1910s H. Williams Quart-Sized Harp Guitar




So adorable... and so odd! I have no information on the maker ("H. Williams, Buffalo NY"), but he definitely had a good hand. This creature is both pretty and elegant in its cut and folksy-as-heck at the same time. I really love the rope binding around the edges, Portuguese-ish soundhole rosette, and "American cabinetry" headstock details. It's simply a treat.

The backstory to this instrument is that a consignor of mine actually left this at the dump sometime last year. A local acquaintance picked it up and brought it here for evaluation. She eventually left it here over winter and, like all my backed-up workload, it's finally done.

The builder of this instrument certainly hadn't thought-out the nature of tension and time, so when this came in it had a twice-poorly-reglued bridge, a huge oversized extra bridgeplate installed, and a line of bridgepin-holes on the top that'd formed something that looked like a shattered fault-line under the falling-off bridge. There were also several back seams and cracks needing to be addressed and a new bridge was needed desperately.

Part of the trouble was that it was probably built for gut (these days: nylon) strings, but it'd been abused with some pretty brutal steel over its life. After dealing with all of the usual repair issues (cracks, new bridge, seams, fret work, etc.), I removed the extraneous jumbo bridge plate that'd been installed and added bracing where it was needed -- two lengthwise braces to either side of the soundhole and one ladder-brace to the south of it. Aside from those and one ladder brace right at the top of the soundhole, the only other bracing is an odd, large, bridge-plate/brace that sits under the saddles that the builder installed originally.

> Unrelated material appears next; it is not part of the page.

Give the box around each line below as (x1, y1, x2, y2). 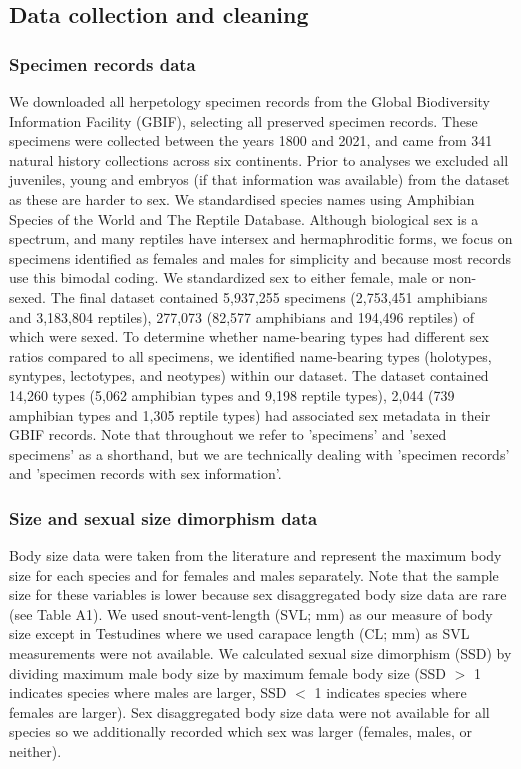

My new bridge is setup for string-through mounting of the nylon/classical strings and it has two drop-in saddles for easy action adjustment up/down via shims or shaves. I also cut the harp neck's saddle at a steep angle to get as much extra vibrating length for the lowest notes as I could.

Work included: a new rosewood bridge, new saddles, fret level/dress, seam and crack repair (and re-repair) to the back and sides, additional bracing changes to the top, cleaning, replacement tuner parts from my bins, and a good setup. Action is hair-under 3/32" (bang-on) at the 12th fret, the neck is straight, and there's adjustment room at the saddles to set it up to taste.

A note on strings: I used a standard "LaBella 900 Gold Nylon" set for the fretted neck, but tuned it up from E-to-E to A-to-A (ADGCEA low to high), as the scale length suits this "quart" tuning. I used a custom set of sub-bass strings for the harp neck that I bought from JustStrings.com's D'Addario individual classical strings selection. They're gauged 60w, 58w, 56w, 54w, 52w, 46w. I originally had a 50w for the highest of these, but the tension was too high so I subbed-in a standard classical guitar low E for that note. I tuned the sub-bass strings DEFGAC low to high and that suits the range of keys friendly to the fretted neck -- D, G, C, A, and E if you retune the C to B for E tunes. The D note is one step below normal guitar's low E.

Scale length: 18 1/4"
Nut width: 1 9/16"
String spacing at nut: 1 3/8"
String spacing at bridge: 2"
Body length: 14 3/4"
Lower bout width: 12"
Waist width: 8 1/8"
Upper bout width: 9 1/2"
Side depth at endpin: 3"
Top wood: solid spruce
Back/sides wood: solid mahogany w/some curly figure
Neck wood: oak or?
Bracing type: ladder/tic-tac-toe shape
Fretboard: ebony, ebony nut(s)
Bridge: rosewood, bone saddles
Neck feel: medium C-shape, flat board

Condition notes: extra bracing added, replacement bridge and saddles, and general wear and tear throughout with some old (not-so-pretty) hairline crack repairs on the back, sides -- one on the top.





Because the underside of the top looked like a fault zone along the original bridge pin holes, when I made the new bridge I used "string-through" string holes rather than full-size pinholes for string mounting. This means the bridge is far-less likely to crack-up and split (like the original) if it dries out and whatnot. It also means less of my repaired top surface is torn-up and weakened through drilling-out 12 pinholes. 









The back and sides look like they're made from pretty, slightly-flamed, Cuban mahogany.





Comments

Ivan said…
Really sweet. I'm interested in it if the person who brought it in no longer wants it.
Bill Arnold said…
Gorgeous! Beautiful work, Jake!
Oscar Stern said…
Oh & for a Steel String sound on the Fretted Strings you might get away w/ using Thomastik KR116 Rope Core Classical Guitar strings.
Oscar Stern said…
Very cute little Harp Guitar.
Oscar Stern said…
Thomastik KR116 Rope Core steel strings would sound great on this, the only thing is that they would have to make a Special version of that set designed for the shorter scale so the silk winding wouldn't extend past the tuner posts. I believe it was either Hank Williams or Henry Williams who made this cute little Guitar.